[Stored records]
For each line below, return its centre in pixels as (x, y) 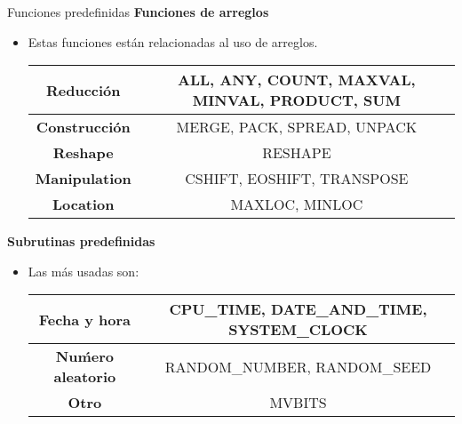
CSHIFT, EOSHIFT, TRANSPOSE (297, 179)
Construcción (83, 127)
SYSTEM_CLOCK (298, 330)
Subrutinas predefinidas (81, 241)
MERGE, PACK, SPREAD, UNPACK (297, 127)
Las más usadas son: (84, 271)
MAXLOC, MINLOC (297, 204)
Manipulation (83, 179)
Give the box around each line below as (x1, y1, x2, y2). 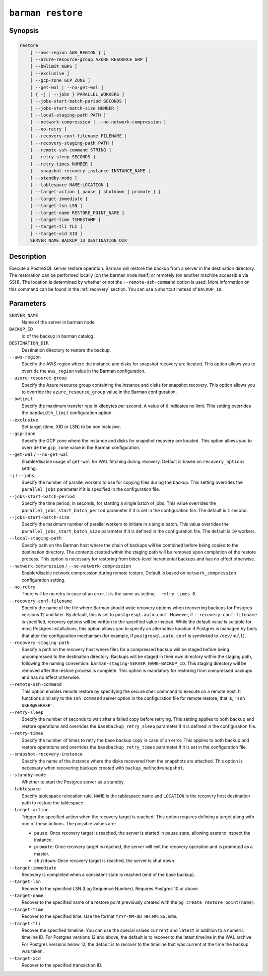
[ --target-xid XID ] (30, 230, 83, 236)
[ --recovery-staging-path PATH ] (30, 140, 114, 146)
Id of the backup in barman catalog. (21, 333, 95, 339)
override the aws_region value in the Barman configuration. (21, 368, 146, 374)
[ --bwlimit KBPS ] (30, 64, 78, 69)
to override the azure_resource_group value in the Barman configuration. (21, 389, 177, 395)
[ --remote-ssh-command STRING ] (30, 147, 112, 153)
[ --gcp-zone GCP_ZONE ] (30, 78, 91, 83)

Work to be completed:
Your task is to reproduce exactly the lines that begin with the one containing "[ --recovery-staging-path PATH" and continue to the end of the data, both ends included.

Expected answer:
[ --recovery-staging-path PATH ] (30, 140, 114, 146)
Id of the backup in barman catalog. (21, 333, 95, 339)
override the aws_region value in the Barman configuration. (21, 368, 146, 374)
[ --bwlimit KBPS ] (30, 64, 78, 69)
to override the azure_resource_group value in the Barman configuration. (21, 389, 177, 395)
[ --remote-ssh-command STRING ] (30, 147, 112, 153)
[ --gcp-zone GCP_ZONE ] (30, 78, 91, 83)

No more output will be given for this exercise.